Second, authenticate everything that must stay reachable. Being catalogued is reconnaissance; being catalogued with no authentication is exposure.

Third, think about whether to block at all. Blocking a scanner's range is a weak control: these operators rotate and add IPs, so the block needs constant upkeep, and it does nothing about everyone else who can still reach the service. Your exposure is unchanged; you have just stopped seeing one of the better-behaved visitors. For the self-identifying commercial scanners, leaving them is often the better call, since they give you a free external view of what is reachable, a signal worth keeping (World of Balgan).

Blocking by source only goes so far. If a .env or .git/config is reachable, it leaks to whoever requests it, named scanner or not. Filtering those paths at the WAF is the catch-all, standard in the OWASP Core Rule Set that Cloudflare and others run: it does not undo an exposed config, but it covers the ones you have not found yet.

What this reference does and does not tell you

This reference covers two populations: scanners that identify themselves and can be attributed to a named operator, and the tools and libraries that name the software but not who is running it.

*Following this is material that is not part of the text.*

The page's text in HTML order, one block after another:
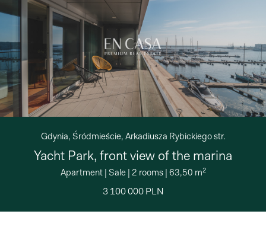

Both are deliberate. A self-identifying scanner is a known quantity you can verify, deconflict against vendor ranges, and make a clean block-or-allow decision on. A tool signature tells you how you were probed, which is useful context even when the operator stays anonymous.

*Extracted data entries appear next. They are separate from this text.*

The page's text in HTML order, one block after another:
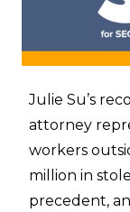
Julie Su’s
attorney
workers
million in
precedent,

It does not cover the unannounced traffic, the secret harvesters and the exploit tooling that arrives without any recognisable signature. That population is larger and more interesting from a defensive standpoint, and the full write-up covers the ecosystem end to end.

The finding that matters most: exposed infrastructure is catalogued at scale within hours, but the exploitation that follows is opportunistic, going after exposed secrets and probing known vulnerabilities old and new, rather than attacking the applications directly. Leaked credentials are the most prominent of those, treated in depth in the credential pipeline analysis.